Records from a dataset.
=== Section Start ===

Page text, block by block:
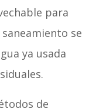
para
se
ya usada
de
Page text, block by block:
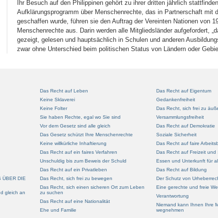
Ihr Besuch auf den Philippinen gehört zu ihrer dritten jährlich
Aufklärungsprogramm über Menschenrechte, das in Partnerschaft mit
geschaffen wurde, führen sie den Auftrag der Vereinten Nationen von
Menschenrechte aus. Darin werden alle Mitgliedsländer aufgefordert,
gezeigt, gelesen und hauptsächlich in Schulen und anderen
zwar ohne Unterschied beim politischen Status von Ländern oder
ÜBER DIE
gleich an
Das Recht auf Leben
Keine Sklaverei
Keine Folter
Sie haben Rechte, egal wo Sie sind
Vor dem Gesetz sind alle gleich
Das Gesetz schützt Ihre Menschenrechte
Keine willkürliche Inhaftierung
Das Recht auf ein faires Verfahren
Unschuldig bis zum Beweis der Schuld
Das Recht auf ein Privatleben
Das Recht, sich frei zu bewegen
Das Recht, sich einen sicheren Ort zum Leben
zu suchen
Das Recht auf eine Nationalität
Ehe und Familie
Das Recht auf Eigentum
Gedankenfreiheit
Das Recht, sich frei zu
Versammlungsfreiheit
Das Recht auf Demokratie
Soziale Sicherheit
Das Recht auf faire
Das Recht auf Freizeit und
Essen und Unterkunft für
Das Recht auf Bildung
Der Schutz von
Eine gerechte und freie
Verantwortung
Niemand kann Ihnen Ihre
wegnehmen
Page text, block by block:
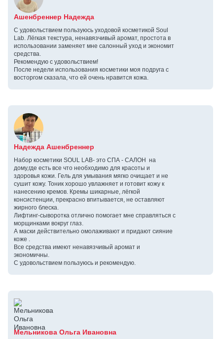
Ашенбреннер Надежда
С удовольствием пользуюсь уходовой косметикой Soul
Lab. Лёгкая текстура, ненавязчивый аромат, простота в
использовании заменяет мне салонный уход и экономит
средства.
Рекомендую с удовольствием!
После недели использования косметики моя подруга с
восторгом сказала, что ей очень нравится кожа.
Надежда Ашенбреннер
Набор косметики SOUL LAB- это СПА - САЛОН на
дому,где есть все что необходимо для красоты и
здоровья кожи. Гель для умывания мягко очищает и не
сушит кожу. Тоник хорошо увлажняет и готовит кожу к
нанесению кремов. Кремы шикарные, лёгкой
консистенции, прекрасно впитывается, не оставляют
жирного блеска.
Лифтинг-сыворотка отлично помогает мне справляться с
морщинками вокруг глаз.
А маски действительно омолаживают и придают сияние
коже .
Все средства имеют ненавязчивый аромат и
экономичны.
С удовольствием пользуюсь и рекомендую.
Мельникова Ольга Ивановна
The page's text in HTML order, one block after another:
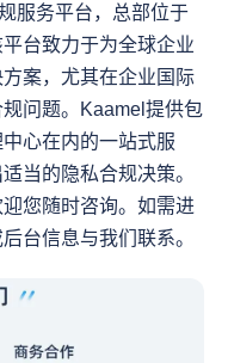
服务平台，总部位于
台致力于为全球企业
案，尤其在企业国际
问题。Kaamel提供包
心在内的一站式服
当的隐私合规决策。
您随时咨询。如需进
台信息与我们联系。
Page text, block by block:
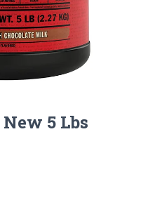
5 Lbs
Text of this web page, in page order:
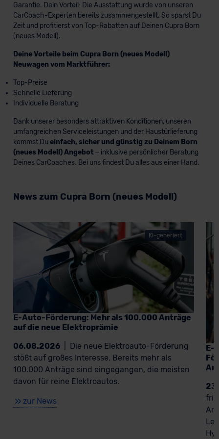
Garantie. Dein Vorteil: Die Ausstattung wurde von unseren
CarCoach-Experten bereits zusammengestellt. So sparst Du
Zeit und profitierst von Top-Rabatten auf Deinen Cupra Born
(neues Modell).
Deine Vorteile beim Cupra Born (neues Modell)
Neuwagen vom Marktführer:
Top-Preise
Schnelle Lieferung
Individuelle Beratung
Dank unserer besonders attraktiven Konditionen, unseren
umfangreichen Serviceleistungen und der Haustürlieferung
kommst Du einfach, sicher und günstig zu Deinem Born
(neues Modell) Angebot – inklusive persönlicher Beratung
Deines CarCoaches. Bei uns findest Du alles aus einer Hand.
News zum Cupra Born (neues Modell)
KI-generiert
E-Auto-Förderung: Mehr als 100.000 Anträge
auf die neue Elektroprämie
06.08.2026
Die neue Elektroauto-Förderung
stößt auf großes Interesse. Bereits mehr als
100.000 Anträge sind eingegangen, die meisten
davon für reine Elektroautos.
zur News
E-
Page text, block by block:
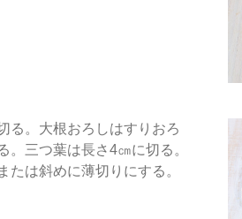
る。大根おろしはすりおろ
。三つ葉は長さ4㎝に切る。
たは斜めに薄切りにする。
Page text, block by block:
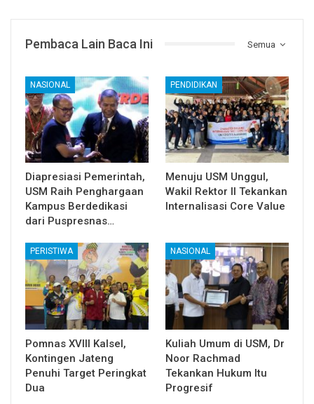
Semua
Pembaca Lain Baca Ini
NASIONAL
Diapresiasi Pemerintah,
USM Raih Penghargaan
Kampus Berdedikasi
dari Puspresnas…
PENDIDIKAN
Menuju USM Unggul,
Wakil Rektor II Tekankan
Internalisasi Core Value
PERISTIWA
Pomnas XVIII Kalsel,
Kontingen Jateng
Penuhi Target Peringkat
Dua
NASIONAL
Kuliah Umum di USM, Dr
Noor Rachmad
Tekankan Hukum Itu
Progresif
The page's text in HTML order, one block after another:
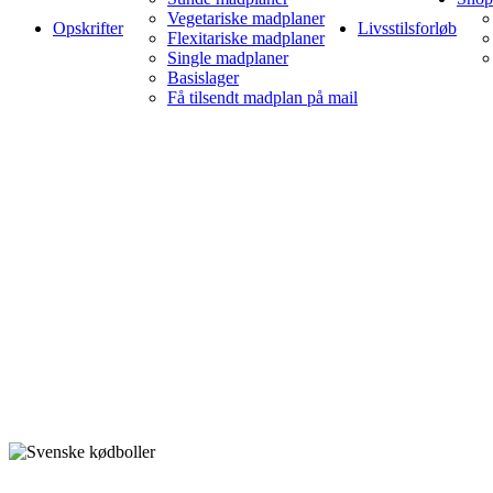
Opskrifter
Vegetariske madplaner
Flexitariske madplaner
Single madplaner
Basislager
Få tilsendt madplan på mail
Livsstilsforløb
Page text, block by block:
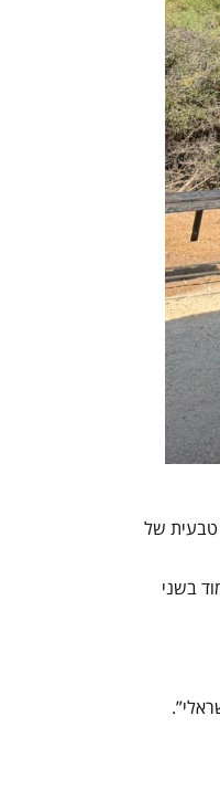
טבעית של
בשני
”
.
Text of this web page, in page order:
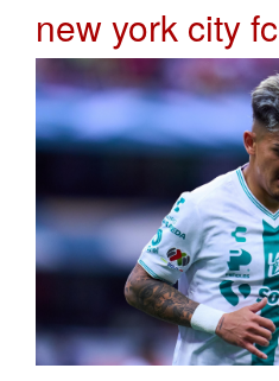
new york city fc
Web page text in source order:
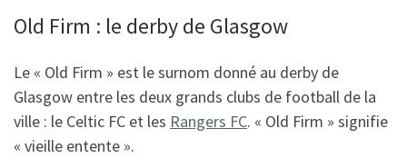
Old Firm : le derby de Glasgow
Le « Old Firm » est le surnom donné au derby de
Glasgow entre les deux grands clubs de football de la
ville : le Celtic FC et les Rangers FC. « Old Firm » signifie
« vieille entente ».
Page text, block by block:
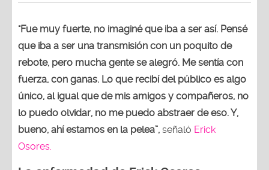
"Fue muy fuerte, no imaginé que iba a ser así. Pensé
que iba a ser una transmisión con un poquito de
rebote, pero mucha gente se alegró. Me sentía con
fuerza, con ganas. Lo que recibí del público es algo
único, al igual que de mis amigos y compañeros, no
lo puedo olvidar, no me puedo abstraer de eso. Y,
bueno, ahí estamos en la pelea”, señaló Erick
Osores.
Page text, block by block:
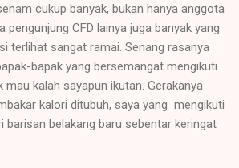
cukup banyak, bukan hanya anggota
pengunjung CFD lainya juga banyak yang
terlihat sangat ramai. Senang rasanya
bapak yang bersemangat mengikuti
mau kalah sayapun ikutan. Gerakanya
kalori ditubuh, saya yang mengikuti
barisan belakang baru sebentar keringat
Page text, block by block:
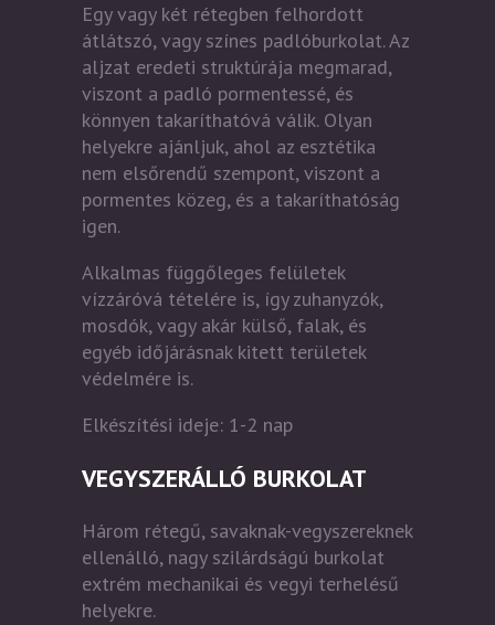
Egy vagy két rétegben felhordott
átlátszó, vagy színes padlóburkolat. Az
aljzat eredeti struktúrája megmarad,
viszont a padló pormentessé, és
könnyen takaríthatóvá válik. Olyan
helyekre ajánljuk, ahol az esztétika
nem elsőrendű szempont, viszont a
pormentes közeg, és a takaríthatóság
igen.
Alkalmas függőleges felületek
vízzáróvá tételére is, így zuhanyzók,
mosdók, vagy akár külső, falak, és
egyéb időjárásnak kitett területek
védelmére is.
Elkészítési ideje: 1-2 nap
VEGYSZERÁLLÓ BURKOLAT
Három rétegű, savaknak-vegyszereknek
ellenálló, nagy szilárdságú burkolat
extrém mechanikai és vegyi terhelésű
helyekre.
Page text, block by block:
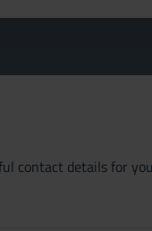
contact details for
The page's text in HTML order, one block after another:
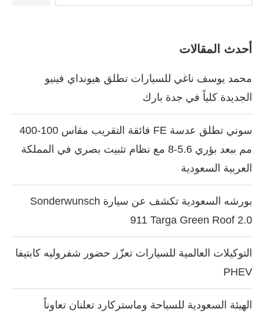
أحدث المقالات
محمد يوسف ناغي للسيارات تطلق هيونداي فينيو
الجديدة كلياً في جدة بارك
سوني تطلق عدسة FE فائقة التقريب مقاس 100-400
مم ببعد بؤري 5.6-8 مع نظام تثبيت بصري في المملكة
العربية السعودية
بورشه السعودية تكشف عن سيارة Sonderwunsch
911 Targa Green Roof 2.0
التوكيلات العالمية للسيارات تعزّز حضور شفروليه كابتيفا
PHEV
الهيئة السعودية للسياحة وماستركارد تعلنان تعاوناً
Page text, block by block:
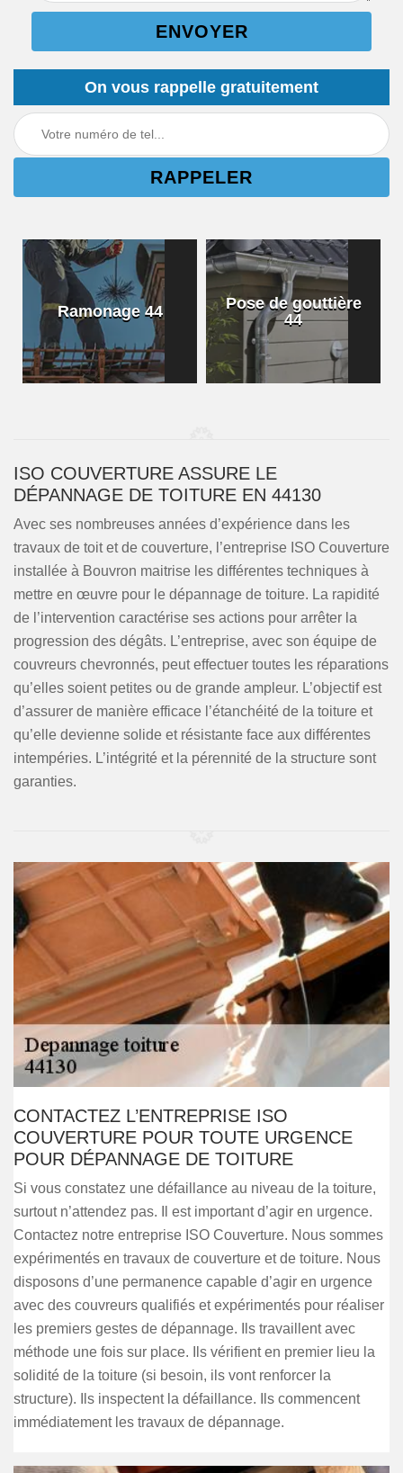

=== Section End ===

Task goal. Each record should be printed exactly as it appears, leaving the pictures out.

Exercise response.
Page text, block by block:
para
se
ya usada
de
Page text, block by block:
Ihr Besuch auf den Philippinen gehört zu ihrer dritten jährlich
Aufklärungsprogramm über Menschenrechte, das in Partnerschaft mit
geschaffen wurde, führen sie den Auftrag der Vereinten Nationen von
Menschenrechte aus. Darin werden alle Mitgliedsländer aufgefordert,
gezeigt, gelesen und hauptsächlich in Schulen und anderen
zwar ohne Unterschied beim politischen Status von Ländern oder
ÜBER DIE
gleich an
Das Recht auf Leben
Keine Sklaverei
Keine Folter
Sie haben Rechte, egal wo Sie sind
Vor dem Gesetz sind alle gleich
Das Gesetz schützt Ihre Menschenrechte
Keine willkürliche Inhaftierung
Das Recht auf ein faires Verfahren
Unschuldig bis zum Beweis der Schuld
Das Recht auf ein Privatleben
Das Recht, sich frei zu bewegen
Das Recht, sich einen sicheren Ort zum Leben
zu suchen
Das Recht auf eine Nationalität
Ehe und Familie
Das Recht auf Eigentum
Gedankenfreiheit
Das Recht, sich frei zu
Versammlungsfreiheit
Das Recht auf Demokratie
Soziale Sicherheit
Das Recht auf faire
Das Recht auf Freizeit und
Essen und Unterkunft für
Das Recht auf Bildung
Der Schutz von
Eine gerechte und freie
Verantwortung
Niemand kann Ihnen Ihre
wegnehmen
Page text, block by block:
Ашенбреннер Надежда
С удовольствием пользуюсь уходовой косметикой Soul
Lab. Лёгкая текстура, ненавязчивый аромат, простота в
использовании заменяет мне салонный уход и экономит
средства.
Рекомендую с удовольствием!
После недели использования косметики моя подруга с
восторгом сказала, что ей очень нравится кожа.
Надежда Ашенбреннер
Набор косметики SOUL LAB- это СПА - САЛОН на
дому,где есть все что необходимо для красоты и
здоровья кожи. Гель для умывания мягко очищает и не
сушит кожу. Тоник хорошо увлажняет и готовит кожу к
нанесению кремов. Кремы шикарные, лёгкой
консистенции, прекрасно впитывается, не оставляют
жирного блеска.
Лифтинг-сыворотка отлично помогает мне справляться с
морщинками вокруг глаз.
А маски действительно омолаживают и придают сияние
коже .
Все средства имеют ненавязчивый аромат и
экономичны.
С удовольствием пользуюсь и рекомендую.
Мельникова Ольга Ивановна
The page's text in HTML order, one block after another:
服务平台，总部位于
台致力于为全球企业
案，尤其在企业国际
问题。Kaamel提供包
心在内的一站式服
当的隐私合规决策。
您随时咨询。如需进
台信息与我们联系。
Page text, block by block:
5 Lbs
Text of this web page, in page order:
Garantie. Dein Vorteil: Die Ausstattung wurde von unseren
CarCoach-Experten bereits zusammengestellt. So sparst Du
Zeit und profitierst von Top-Rabatten auf Deinen Cupra Born
(neues Modell).
Deine Vorteile beim Cupra Born (neues Modell)
Neuwagen vom Marktführer:
Top-Preise
Schnelle Lieferung
Individuelle Beratung
Dank unserer besonders attraktiven Konditionen, unseren
umfangreichen Serviceleistungen und der Haustürlieferung
kommst Du einfach, sicher und günstig zu Deinem Born
(neues Modell) Angebot – inklusive persönlicher Beratung
Deines CarCoaches. Bei uns findest Du alles aus einer Hand.
News zum Cupra Born (neues Modell)
KI-generiert
E-Auto-Förderung: Mehr als 100.000 Anträge
auf die neue Elektroprämie
06.08.2026
Die neue Elektroauto-Förderung
stößt auf großes Interesse. Bereits mehr als
100.000 Anträge sind eingegangen, die meisten
davon für reine Elektroautos.
zur News
E-
Page text, block by block:
る。大根おろしはすりおろ
。三つ葉は長さ4㎝に切る。
たは斜めに薄切りにする。
Page text, block by block:
Semua
Pembaca Lain Baca Ini
NASIONAL
Diapresiasi Pemerintah,
USM Raih Penghargaan
Kampus Berdedikasi
dari Puspresnas…
PENDIDIKAN
Menuju USM Unggul,
Wakil Rektor II Tekankan
Internalisasi Core Value
PERISTIWA
Pomnas XVIII Kalsel,
Kontingen Jateng
Penuhi Target Peringkat
Dua
NASIONAL
Kuliah Umum di USM, Dr
Noor Rachmad
Tekankan Hukum Itu
Progresif
The page's text in HTML order, one block after another:
Opskrifter
Vegetariske madplaner
Flexitariske madplaner
Single madplaner
Basislager
Få tilsendt madplan på mail
Livsstilsforløb
Page text, block by block:
טבעית של
בשני
”
.
Text of this web page, in page order:
new york city fc
Web page text in source order:
Old Firm : le derby de Glasgow
Le « Old Firm » est le surnom donné au derby de
Glasgow entre les deux grands clubs de football de la
ville : le Celtic FC et les Rangers FC. « Old Firm » signifie
« vieille entente ».
Page text, block by block:
"Fue muy fuerte, no imaginé que iba a ser así. Pensé
que iba a ser una transmisión con un poquito de
rebote, pero mucha gente se alegró. Me sentía con
fuerza, con ganas. Lo que recibí del público es algo
único, al igual que de mis amigos y compañeros, no
lo puedo olvidar, no me puedo abstraer de eso. Y,
bueno, ahí estamos en la pelea”, señaló Erick
Osores.
Page text, block by block:
cukup banyak, bukan hanya anggota
pengunjung CFD lainya juga banyak yang
terlihat sangat ramai. Senang rasanya
bapak yang bersemangat mengikuti
mau kalah sayapun ikutan. Gerakanya
kalori ditubuh, saya yang mengikuti
barisan belakang baru sebentar keringat
Page text, block by block:
Egy vagy két rétegben felhordott
átlátszó, vagy színes padlóburkolat. Az
aljzat eredeti struktúrája megmarad,
viszont a padló pormentessé, és
könnyen takaríthatóvá válik. Olyan
helyekre ajánljuk, ahol az esztétika
nem elsőrendű szempont, viszont a
pormentes közeg, és a takaríthatóság
igen.
Alkalmas függőleges felületek
vízzáróvá tételére is, így zuhanyzók,
mosdók, vagy akár külső, falak, és
egyéb időjárásnak kitett területek
védelmére is.
Elkészítési ideje: 1-2 nap
VEGYSZERÁLLÓ BURKOLAT
Három rétegű, savaknak-vegyszereknek
ellenálló, nagy szilárdságú burkolat
extrém mechanikai és vegyi terhelésű
helyekre.
Page text, block by block:
contact details for
The page's text in HTML order, one block after another:
أحدث المقالات
محمد يوسف ناغي للسيارات تطلق هيونداي فينيو
الجديدة كلياً في جدة بارك
سوني تطلق عدسة FE فائقة التقريب مقاس 100-400
مم ببعد بؤري 5.6-8 مع نظام تثبيت بصري في المملكة
العربية السعودية
بورشه السعودية تكشف عن سيارة Sonderwunsch
911 Targa Green Roof 2.0
التوكيلات العالمية للسيارات تعزّز حضور شفروليه كابتيفا
PHEV
الهيئة السعودية للسياحة وماستركارد تعلنان تعاوناً
Page text, block by block:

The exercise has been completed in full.